Swatantra Theatre is an Indian theatre organization and troupe based in Pune, India. The troupe produces and performs plays in Hindi language. In addition to theatre productions, the troupe also carries theatre education, training and theatre festival. It has staged productions across India.

Swatantra Theatre was founded by Abhijeet Choudhary, Dhanashree Heblikar and Yuwaraj Shah in 2007. Choudhary serves as a director of the plays, while Heblikar serves as creative director.

History
In 2005, Abhijeet Choudhary, who was working as an actor at Asmita Theatre, and Dhanashree Heblikar, a stage actor, met in Pune and decided to start a theatre group that would produce Hindi-language plays solely, because at that time, the theatre of Pune was dominated by Marathi theatre.
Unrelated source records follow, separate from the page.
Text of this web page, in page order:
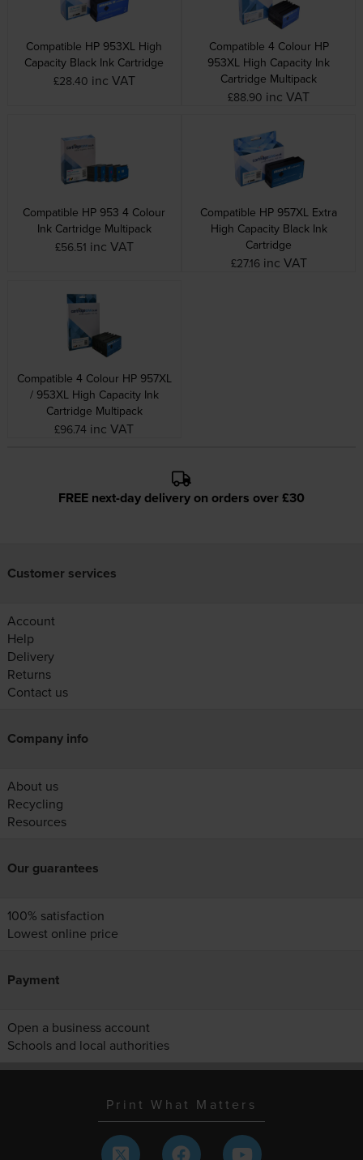
Compatible HP 953XL High
Capacity Black Ink Cartridge
£28.40 inc VAT
Compatible 4 Colour HP
953XL High Capacity Ink
Cartridge Multipack
£88.90 inc VAT
Compatible HP 953 4 Colour
Ink Cartridge Multipack
£56.51 inc VAT
Compatible HP 957XL Extra
High Capacity Black Ink
Cartridge
£27.16 inc VAT
Compatible 4 Colour HP 957XL
/ 953XL High Capacity Ink
Cartridge Multipack
£96.74 inc VAT
FREE next-day delivery on orders over £30
Customer services
Account
Help
Delivery
Returns
Contact us
Company info
About us
Recycling
Resources
Our guarantees
100% satisfaction
Lowest online price
Payment
Open a business account
Schools and local authorities
Print What Matters
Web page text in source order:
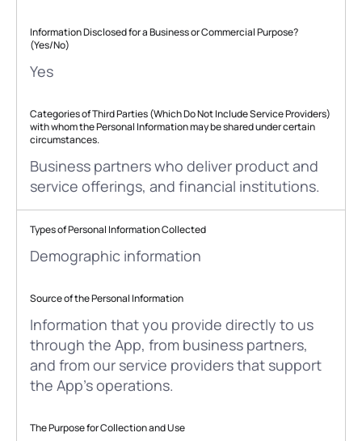
Information Disclosed for a Business or Commercial Purpose?
(Yes/No)
Yes
Categories of Third Parties (Which Do Not Include Service Providers)
with whom the Personal Information may be shared under certain
circumstances.
Business partners who deliver product and
service offerings, and financial institutions.
Types of Personal Information Collected
Demographic information
Source of the Personal Information
Information that you provide directly to us
through the App, from business partners,
and from our service providers that support
the App’s operations.
The Purpose for Collection and Use
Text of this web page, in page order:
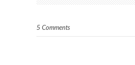
5 Comments
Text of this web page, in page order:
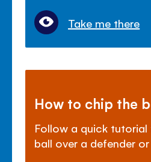
Take me there
How to chip the
Follow a quick
ball over a defender
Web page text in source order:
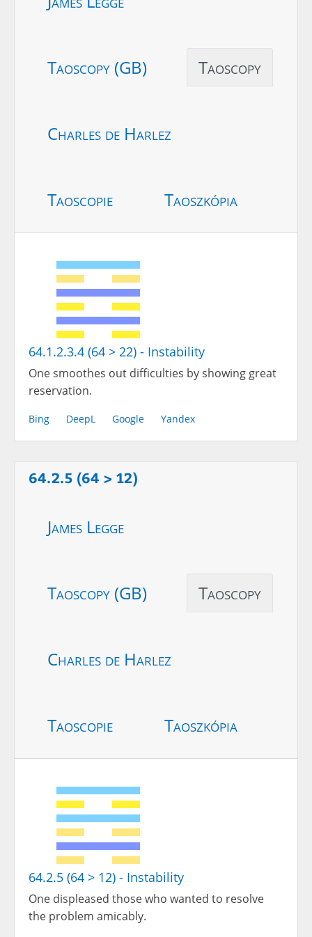
Taoscopy (GB) Taoscopy
Charles de Harlez
Taoscopie Taoszkópia
64.1.2.3.4 (64 > 22) - Instability
One smoothes out difficulties by showing great
reservation.
Bing DeepL Google Yandex
64.2.5 (64 > 12)
James Legge
Taoscopy (GB) Taoscopy
Charles de Harlez
Taoscopie Taoszkópia
64.2.5 (64 > 12) - Instability
One displeased those who wanted to resolve
the problem amicably.
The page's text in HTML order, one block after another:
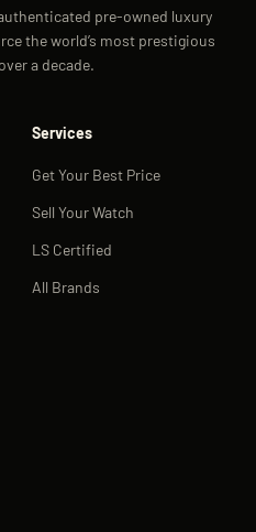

The theatre trope was founded on 15 August 2007. As of 2018, the troupe has 55 permanent members.

Activities
Choudhary directs the plays produced by the troupe, and Heblikar serves as creative director and manages aesthetics including music, light, set, costumes. Swatantra organizes Swatantra Rang Hindi Theater Festival, a two or three-days theatre festival, annually. It also organizes Children's Theatre Festival twice in a year, and an virtual theatre festival, Rang-e-Dastaan. It organized workshops twice in a month to give education about on voice modulation, body control and acting.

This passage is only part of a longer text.